TheRealMJP commented 6 years ago

Hey there,

So the velocity is actually "un-jittered". When jittering is enabled, it's applied by adding an X/Y translation to the projection matrix that's used for rendering the scene. You can find the code for that right here: https://github.com/TheRealMJP/MSAAFilter/blob/master/MSAAFilter/MSAAFilter.cpp#L238. Right below that code the "jitterOffset" is computed, which is essentially the difference between the current and previous jitter. In other words, it's the movement from the previous frame to the current frame that's caused by jittering. This movement naturally shows up in the pixel shader's velocity calculations, so we basically undo that movement by subtracting jitterOffset from the calculated velocity. This is important for the case where the camera has no movement. If you didn't subtract the jitterOffset, then every frame you would end up re-projecting to the wrong pixel since your velocity would be non-zero.

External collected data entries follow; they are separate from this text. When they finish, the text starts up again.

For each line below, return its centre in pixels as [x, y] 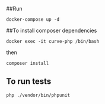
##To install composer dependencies [52, 30]
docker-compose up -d [33, 20]
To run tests [29, 82]
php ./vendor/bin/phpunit [38, 95]
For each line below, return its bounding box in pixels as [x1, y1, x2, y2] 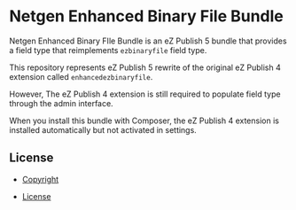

As for the SIGGRAPH presentation, it is true that we did not use any jittering in The Order. Like I mentioned in the talk, jittering is really only useful when there's no geometry movement relative to the camera, since when that happens your sample positions are going to naturally move around all over the place. For that game the camera was always moving at least a little bit, and so I didn't take the time to integrate it into our engine. When I did the code sample for GitHub, I added it in since it's a commonly-used technique, and I wanted people to make the comparison of having it on and off. It also does end up looking nice in the demo, since the camera is totally static unless you move it with the mouse or keyboard.

kingofthebongo2008 commented 6 years ago

Thank you, I have missed this part of the code. I see that the velocity is represented in UV space, are there any difficulties working in Clip space instead? May be precision issues? And also do you think if some compression is applied to the velocity buffer will break the algorithm, like crytek packing in RG88 or another similar one compression and quantization.

Otherwise, great post. Thank you for sharing.

TheRealMJP commented 6 years ago

Clip space is fine too, I used UV space because it was convenient. It allows using the velocity as an offset to the screen UV coordinates when reprojecting, and the values don't need to be rescaled to fit into a [-1, 1] SNORM format. But either way, precision is very important. Any imprecision can cause you to reproject incorrectly, which will increase the bluriness of your results. So I would definitely recommend 16 bits for velocity if you can afford it. Otherwise you may need to clamp the velocity to a smaller range, and forego reprojection when velocity is greater than that range.